Take the first example in Figure 4: "Find the derivative of the function using the definition of a derivative. f(x) = (x**2-1) / (2*x-3)". The "solution" produced is to just use a symbolic math package's 'diff' function to find the derivative. I assume that the actual intent of the question is for the student to use the definition of a derivative: f'(x) = limit of (f(x+e)-f(x))/e as e goes to zero, to find the derivative of this function, by directly finding this limit.
The "answers" for other questions similarly miss the point. For example, convergence of a series is determined by just asking a symbolic math package whether it converges, not by any actual reasoning, as would be expected of a student. And the question asking for the Type I error probability of a statistical test is "solved" using a simulation program, whereas I expect a human student is expected to get the exact answer by analytical calculation.
So basically they created some sort of general purpose math library, that can automatically detect the type of problem, find the correct library to solve it, and input the right inputs to get the right output.
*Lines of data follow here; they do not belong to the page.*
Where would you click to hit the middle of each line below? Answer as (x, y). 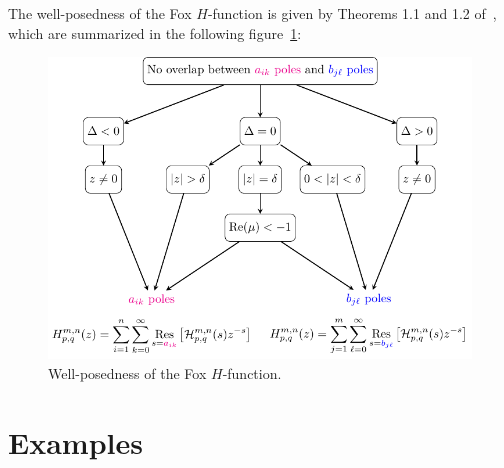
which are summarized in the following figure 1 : (155, 32)
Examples (75, 441)
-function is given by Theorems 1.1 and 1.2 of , (352, 13)
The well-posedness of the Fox (100, 13)
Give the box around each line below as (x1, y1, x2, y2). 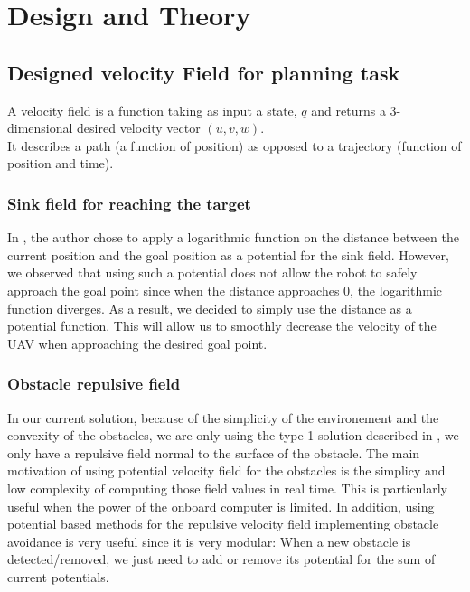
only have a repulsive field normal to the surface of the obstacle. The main (7, 443, 420, 462)
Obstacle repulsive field (7, 372, 181, 395)
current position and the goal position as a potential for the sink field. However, (7, 245, 449, 264)
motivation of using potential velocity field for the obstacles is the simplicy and (7, 461, 446, 480)
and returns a (311, 100, 386, 119)
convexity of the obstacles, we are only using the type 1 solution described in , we (7, 426, 459, 445)
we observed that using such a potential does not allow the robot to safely (7, 263, 418, 282)
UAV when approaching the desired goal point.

That is all very impressive and would be a great product actually, if refined.
No need for the bullshit headline.
they likely trained language model on bunch of stack overflow questions or something similar.
Likewise, we still teach bubble sort because it's an easy thing to teach rudimentary proof skills with. Similarly, we start students off with Newtonian physics.
This is a classic local-maximum situation. If you don't train people to solve problems as well as a low- or middle-competence program, then no-one is ever going to develop the expertise that will allow them to outperform the program.